Persistence & Privilege
The skill does not set always:true and does not request persistent system privileges. It does allow autonomous model invocation by default (disableModelInvocation not set), which is a documented trade-off: useful for large batch runs but increases the range of autonomous operations. Hard limits (max recursion depth 1, max subcalls/slices/batches) and platform constraints (sub-agents cannot spawn sub-agents) reduce the blast radius. Operators with stricter threat models are advised to set disableModelInvocation: true.
Scan Findings in Context
[instruction_scope_missing_enforcement] expected: The OpenClaw scanner flagged that SKILL.md referenced exec and sessions_spawn but did not show enforcement of safelists. This is a reasonable scanner finding; the repository now includes path validation, input checks, regex timeouts, and redaction. Reviewers should still inspect emission/spawn code (some files were truncated in the provided listing) to confirm enforcement is implemented end-to-end.
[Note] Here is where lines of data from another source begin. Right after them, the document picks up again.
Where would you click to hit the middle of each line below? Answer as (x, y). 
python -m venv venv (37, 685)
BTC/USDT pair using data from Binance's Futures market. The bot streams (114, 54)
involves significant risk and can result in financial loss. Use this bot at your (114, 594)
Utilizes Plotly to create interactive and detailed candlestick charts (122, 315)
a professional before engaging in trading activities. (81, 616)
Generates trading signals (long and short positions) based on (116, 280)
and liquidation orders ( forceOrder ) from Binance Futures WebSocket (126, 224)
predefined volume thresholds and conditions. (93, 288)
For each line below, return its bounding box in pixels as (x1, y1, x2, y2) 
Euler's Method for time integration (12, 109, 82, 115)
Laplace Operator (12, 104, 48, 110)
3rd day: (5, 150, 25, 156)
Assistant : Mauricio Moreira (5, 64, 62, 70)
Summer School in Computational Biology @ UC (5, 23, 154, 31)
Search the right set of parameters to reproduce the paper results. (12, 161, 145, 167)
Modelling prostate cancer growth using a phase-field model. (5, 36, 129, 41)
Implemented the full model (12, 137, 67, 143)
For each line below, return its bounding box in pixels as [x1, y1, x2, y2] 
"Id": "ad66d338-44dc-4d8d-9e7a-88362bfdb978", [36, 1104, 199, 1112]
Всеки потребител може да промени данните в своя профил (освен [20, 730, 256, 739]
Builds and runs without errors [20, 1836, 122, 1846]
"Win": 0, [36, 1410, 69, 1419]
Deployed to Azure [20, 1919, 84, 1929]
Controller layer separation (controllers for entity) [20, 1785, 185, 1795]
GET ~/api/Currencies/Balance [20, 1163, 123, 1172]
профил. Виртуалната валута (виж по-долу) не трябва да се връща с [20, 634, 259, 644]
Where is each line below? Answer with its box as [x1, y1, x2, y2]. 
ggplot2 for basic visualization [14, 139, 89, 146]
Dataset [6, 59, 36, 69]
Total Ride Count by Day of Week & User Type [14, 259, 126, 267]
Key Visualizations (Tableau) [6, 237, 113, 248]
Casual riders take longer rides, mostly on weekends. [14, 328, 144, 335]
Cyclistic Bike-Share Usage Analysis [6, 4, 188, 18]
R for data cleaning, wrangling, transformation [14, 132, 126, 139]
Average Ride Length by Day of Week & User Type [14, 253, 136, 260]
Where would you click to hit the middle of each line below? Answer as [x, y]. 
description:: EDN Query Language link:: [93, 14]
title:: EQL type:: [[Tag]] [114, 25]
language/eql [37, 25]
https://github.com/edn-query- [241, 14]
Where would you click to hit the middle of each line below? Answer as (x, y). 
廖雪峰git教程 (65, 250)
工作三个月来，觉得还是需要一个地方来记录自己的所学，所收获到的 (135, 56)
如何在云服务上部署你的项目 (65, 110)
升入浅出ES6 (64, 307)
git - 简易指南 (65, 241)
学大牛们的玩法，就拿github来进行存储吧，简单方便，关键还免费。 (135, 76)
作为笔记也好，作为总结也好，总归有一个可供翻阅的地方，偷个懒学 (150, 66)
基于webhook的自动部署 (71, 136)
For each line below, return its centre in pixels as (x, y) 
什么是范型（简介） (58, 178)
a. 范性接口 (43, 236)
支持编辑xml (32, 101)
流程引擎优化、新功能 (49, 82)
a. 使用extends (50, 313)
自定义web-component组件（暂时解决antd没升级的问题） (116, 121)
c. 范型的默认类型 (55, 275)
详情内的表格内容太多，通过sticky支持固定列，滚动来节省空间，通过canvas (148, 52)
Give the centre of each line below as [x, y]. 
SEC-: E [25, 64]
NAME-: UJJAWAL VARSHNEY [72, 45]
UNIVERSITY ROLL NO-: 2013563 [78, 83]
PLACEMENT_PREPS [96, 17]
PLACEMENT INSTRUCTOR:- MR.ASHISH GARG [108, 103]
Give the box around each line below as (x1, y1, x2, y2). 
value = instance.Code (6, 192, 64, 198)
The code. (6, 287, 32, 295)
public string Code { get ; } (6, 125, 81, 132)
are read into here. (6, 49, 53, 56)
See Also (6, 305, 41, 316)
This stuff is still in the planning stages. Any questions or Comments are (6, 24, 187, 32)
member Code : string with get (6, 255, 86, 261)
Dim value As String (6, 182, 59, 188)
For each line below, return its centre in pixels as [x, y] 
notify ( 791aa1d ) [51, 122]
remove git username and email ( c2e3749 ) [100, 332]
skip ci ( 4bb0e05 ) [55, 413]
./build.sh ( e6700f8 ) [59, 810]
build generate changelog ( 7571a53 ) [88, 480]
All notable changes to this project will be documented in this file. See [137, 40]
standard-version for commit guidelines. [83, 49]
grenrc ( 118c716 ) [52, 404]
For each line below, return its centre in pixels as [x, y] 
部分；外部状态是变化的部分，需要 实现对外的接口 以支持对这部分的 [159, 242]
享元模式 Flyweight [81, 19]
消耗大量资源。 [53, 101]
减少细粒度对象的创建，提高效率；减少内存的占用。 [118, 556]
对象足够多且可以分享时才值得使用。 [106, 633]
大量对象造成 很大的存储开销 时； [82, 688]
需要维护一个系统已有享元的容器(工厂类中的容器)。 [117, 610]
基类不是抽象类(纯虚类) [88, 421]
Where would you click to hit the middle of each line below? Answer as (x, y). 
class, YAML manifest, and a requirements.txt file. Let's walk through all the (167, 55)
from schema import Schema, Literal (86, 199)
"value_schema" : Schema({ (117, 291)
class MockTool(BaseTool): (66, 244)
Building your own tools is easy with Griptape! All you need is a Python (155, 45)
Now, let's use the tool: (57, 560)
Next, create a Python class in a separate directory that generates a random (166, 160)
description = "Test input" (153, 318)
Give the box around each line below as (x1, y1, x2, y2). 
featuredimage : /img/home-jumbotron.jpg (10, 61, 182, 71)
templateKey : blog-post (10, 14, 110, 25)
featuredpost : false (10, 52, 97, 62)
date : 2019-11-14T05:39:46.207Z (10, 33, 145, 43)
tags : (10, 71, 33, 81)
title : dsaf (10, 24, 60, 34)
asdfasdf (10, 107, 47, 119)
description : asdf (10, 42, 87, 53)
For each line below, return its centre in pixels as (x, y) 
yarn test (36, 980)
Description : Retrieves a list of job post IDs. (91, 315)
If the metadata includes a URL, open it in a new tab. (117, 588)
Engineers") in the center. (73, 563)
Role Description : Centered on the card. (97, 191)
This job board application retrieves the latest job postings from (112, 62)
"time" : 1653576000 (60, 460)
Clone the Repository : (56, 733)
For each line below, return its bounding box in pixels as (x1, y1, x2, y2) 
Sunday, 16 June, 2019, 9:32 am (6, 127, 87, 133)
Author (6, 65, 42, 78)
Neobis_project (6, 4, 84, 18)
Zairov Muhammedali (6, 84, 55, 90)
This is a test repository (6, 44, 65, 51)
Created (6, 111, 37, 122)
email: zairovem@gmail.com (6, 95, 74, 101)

[autonomous_invocation_privilege] expected: The scanner noted the skill allows autonomous invocation (disableModelInvocation not set). This is an expected design choice for a batch-oriented RLM controller; it is documented as a trade-off. It is not a disqualifying issue by itself, but operators should consider enabling explicit confirmation in high-security environments.
Assessment
This skill appears internally consistent and implements the safeguards it documents (path containment, regex timeouts, secret redaction, hard caps on slices/subcalls). Before installing: 1) Review the few truncated/omitted files (particularly any toolcall emission or spawn code) to confirm tool names are hard-coded and no network calls or dynamic exec of model output are present. 2) If you operate in a high-security environment, set disableModelInvocation: true so the agent cannot autonomously spawn batches without your approval. 3) Run the bundled tests locally to validate behavior in your environment (note: SIGALRM-based regex timeouts are Unix-specific). 4) Confirm cleanup.sh points only at a workspace scratch path you control and adjust CLEAN_ROOT/ignore rules if needed. If you cannot review the omitted files, treat the skill as 'suspicious' until a full code review is completed.

Like a lobster shell, security has layers — review code before you run it.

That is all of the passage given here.